Photo: The University of Pennsylvania Museum of Archaeology
and Anthropology |
One
of the casualties of the Iraqi war is the National Museum of Iraq, in
Baghdad. Its 170,000 artifacts, worth billions on the open market and
spanning 7,000 years of human history, may be lost forever. In a tearful
interview with Reuters after 48 hours of looting, deputy museum director
Nabhal Amin said, “If they had just one tank and two soldiers, nothing
like this would have happened.” Tears are appropriate when treasures
that tell us who we were and perhaps who we are get plundered wantonly,
willfully, ruthlessly.
Oddly,
it was looting and not bombing that took the toll on the museum, and
while American troops secured the oilfields but not the museum, it was
Iraqis and not the victors who emptied it of its spoils.
If
America is very young in the history of the world, Iraq is the very
“cradle of civilization.” Ur, in Iraq, was the ancestral home of
Abraham. Ancient Babylon, with its hanging gardens, stood in central
Iraq. Ninevah, in the north, was the seat of Assyrian kings for 2,500
years. Mesopotamia, between the Tigris and Euphrates rivers, gave rise
to Sumeria, the world’s first great civilization, 3,500 years before
Christ.

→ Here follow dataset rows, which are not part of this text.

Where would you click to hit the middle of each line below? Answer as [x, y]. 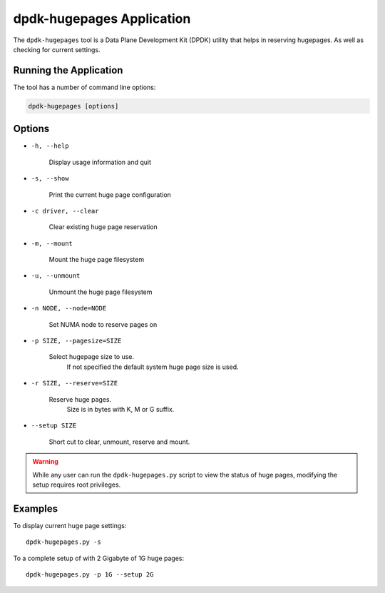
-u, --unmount [56, 276]
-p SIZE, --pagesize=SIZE [76, 341]
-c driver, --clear [65, 211]
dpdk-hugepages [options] [73, 106]
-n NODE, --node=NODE [69, 308]
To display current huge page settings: [70, 525]
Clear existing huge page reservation [103, 227]
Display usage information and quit [100, 162]
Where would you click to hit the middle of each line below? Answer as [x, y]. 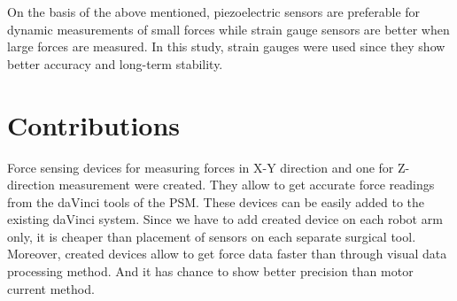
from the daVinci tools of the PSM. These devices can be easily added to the [216, 201]
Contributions [94, 124]
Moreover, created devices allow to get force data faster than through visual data [227, 254]
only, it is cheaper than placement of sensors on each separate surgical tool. [212, 236]
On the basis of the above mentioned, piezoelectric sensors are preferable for [214, 12]
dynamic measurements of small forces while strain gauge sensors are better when [228, 29]
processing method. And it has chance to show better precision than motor [210, 271]
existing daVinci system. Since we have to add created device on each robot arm [225, 219]
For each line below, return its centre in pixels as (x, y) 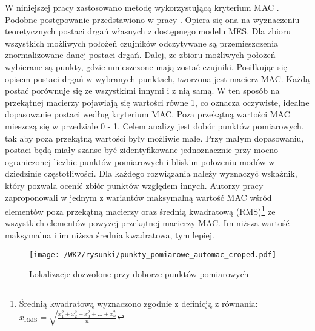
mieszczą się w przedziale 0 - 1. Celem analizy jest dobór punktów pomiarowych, (154, 126)
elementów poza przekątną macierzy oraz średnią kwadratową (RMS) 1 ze (140, 210)
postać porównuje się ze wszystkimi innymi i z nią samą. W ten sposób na (142, 90)
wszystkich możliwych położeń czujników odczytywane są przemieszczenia (142, 43)
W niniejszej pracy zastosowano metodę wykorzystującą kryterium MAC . (142, 7)
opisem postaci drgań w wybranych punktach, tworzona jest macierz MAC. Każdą (157, 78)
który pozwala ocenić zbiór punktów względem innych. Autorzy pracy (134, 185)
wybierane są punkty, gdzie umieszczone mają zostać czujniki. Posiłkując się (146, 66)
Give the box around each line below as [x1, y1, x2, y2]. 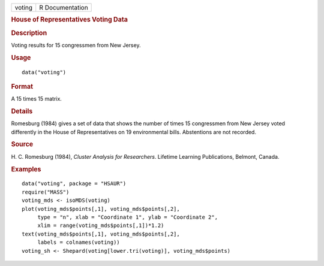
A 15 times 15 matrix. [11, 95, 62, 102]
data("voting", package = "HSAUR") [22, 180, 127, 187]
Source [11, 140, 34, 149]
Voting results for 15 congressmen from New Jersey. [11, 41, 141, 49]
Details [11, 107, 33, 116]
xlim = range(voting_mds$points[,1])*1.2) [37, 222, 164, 229]
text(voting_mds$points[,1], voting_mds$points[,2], [22, 231, 180, 237]
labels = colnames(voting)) [37, 239, 120, 246]
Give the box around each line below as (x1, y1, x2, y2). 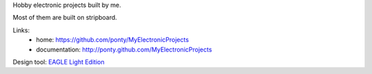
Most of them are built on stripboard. (12, 14, 117, 22)
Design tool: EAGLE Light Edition (12, 58, 105, 66)
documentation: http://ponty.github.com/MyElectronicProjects (36, 45, 213, 53)
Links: (12, 26, 30, 34)
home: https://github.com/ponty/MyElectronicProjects (36, 36, 189, 44)
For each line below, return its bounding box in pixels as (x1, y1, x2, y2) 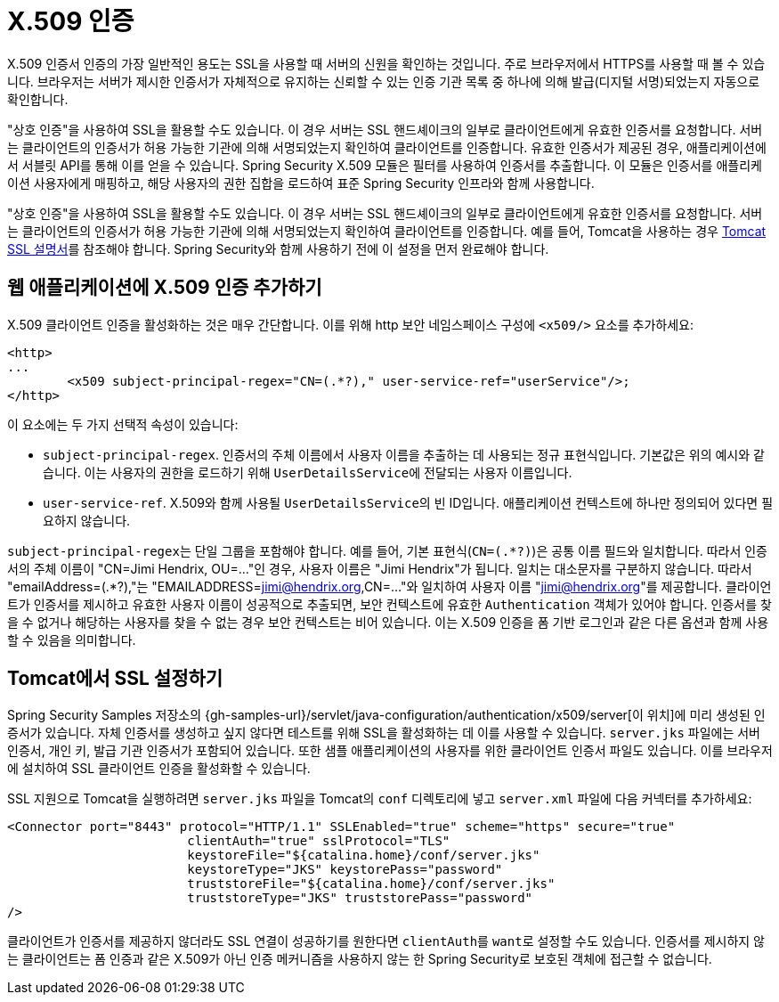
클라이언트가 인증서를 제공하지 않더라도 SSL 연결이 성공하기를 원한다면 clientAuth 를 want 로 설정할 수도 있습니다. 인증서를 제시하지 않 (7, 933, 766, 949)
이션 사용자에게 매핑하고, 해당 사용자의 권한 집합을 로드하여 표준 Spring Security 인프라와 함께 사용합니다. (7, 175, 595, 191)
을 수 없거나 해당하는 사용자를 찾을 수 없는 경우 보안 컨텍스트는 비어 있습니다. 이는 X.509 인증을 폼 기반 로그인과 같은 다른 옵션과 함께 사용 (7, 614, 769, 630)
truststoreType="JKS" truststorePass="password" (187, 891, 533, 906)
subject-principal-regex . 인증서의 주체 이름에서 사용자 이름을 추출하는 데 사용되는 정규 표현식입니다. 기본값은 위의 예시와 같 (43, 446, 765, 462)
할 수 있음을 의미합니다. (7, 631, 136, 648)
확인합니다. (7, 91, 69, 107)
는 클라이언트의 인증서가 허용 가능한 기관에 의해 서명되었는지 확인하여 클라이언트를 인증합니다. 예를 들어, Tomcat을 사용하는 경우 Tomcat (7, 223, 767, 239)

The first irrigation of fields, the creation of the wheel, the
development of the written word and the first code of law all took place
in what is today called Iraq, and the Baghdad museum was its repository,
one of the world’s great collections of antiquities, the raw data in
reconstructing the human story.
From
the thousands of inscribed clay tablets, including Hammurabi’s Code
and the Epic of Gilgamesh, to artifacts from the excavations at Ur,
including the Ram in the Thicket and golden cups, weapons, jewelry, and
the first narrative image of battle, scholars must now work to identify
the missing, though the collection has never been fully catalogued or
published.
Definitely
“disappeared” is the Sumerian alabaster vase, the Lady of Warka,
from Uruk, 5,000 years old and one of the earliest representations of
the human face. Gone is the huge bronze statue of Basitki from the
Akkadian period, hauled out despite its weight. Gone is a wooden portal
of King Sargon from 720 BC. Found shattered on the museum floors were
ceramic pieces and the bodies of Roman statues, no more than shards,
their hacked-off heads stolen away. Lost is the collection of 80,000
cuneiform tablets with the world’s earliest writing documenting
literary, mathematical, and legal matters. Also among the missing is the
solid gold harp of Ur.
While
the frenzied destruction was first assumed to be the result of an
impassioned populace, suddenly free, it looks as if most of the looting
was done by professional thieves, well-prepared in anticipation of the
unguarded moment. Storage rooms and steel-door vaults were breached with
proper keys. Museum records were thoroughly burned. Glass-cutting
instruments sliced deliberately through the thick glass of display cases
without damaging the art. Worthless replicas such as the Black Obelisk
from Nimrud were left behind while only priceless originals were
whooshed out of the museum. Even an original weighing hundreds of pounds
was carted carefully from the second floor to the exit.
And now where?
If
the drones don’t spot them, smaller items can be smuggled across
porous borders and then shipped worldwide, or they can be dismantled for
their precious gold and stones. The larger items, their museum ID
numbers stripped, will be too hot to sell now (artifacts stolen during
the 1991 Gulf War have still not resurfaced) and will either be
abandoned or go on a black market for stolen treasures and then to
hidden private collections. There is a well-developed global network
that specializes in stolen antiquities, and the sheer rarity – when
was the last time fine Sumerian art came onto the market? – of these
pieces will fuel demand by private collectors. According to a FBI agent
with 27 years of undercover work in art, there are people who derive
great pleasure from showing off their looted pieces to a few favored
friends or to no one at all. A professor of archaeology at the
University of Chicago, which has been conducting digs in Iraq for 80
years, believes that unscrupulous antiquities dealers actually
“ordered” the most important pieces well in advance.
This
kind of indifference – if not greed, malignant narcissism, and
destructiveness – to the quiet but essential life of museums has led
to a flurry of activity to recover what has been lost. The FBI has sent
in a dozen agents. Interpol called on all involved in conservation and
trade of antiquities to “decline any offers of cultural property
originating in Iraq.” The U.S. government wants to offer ransoms for
stolen artifacts. UNESCO is meeting to discuss avenues of action. The
Metropolitan Museum of Art in New York City will hold its biggest
exhibition on Mesopotamian art in years, with 400 unique objects from 12
of the world’s largest museums. Scholars from the University of
Pennsylvania, University of Chicago, and New York University are busy
compiling an Internet database to thwart sales on the gray and black markets
and to help border guards and art dealers identify stolen pieces.
One
can almost hear echoes of the plaint that the world is more concerned
about the loss of antiquities in Iraq than about the lives lost there.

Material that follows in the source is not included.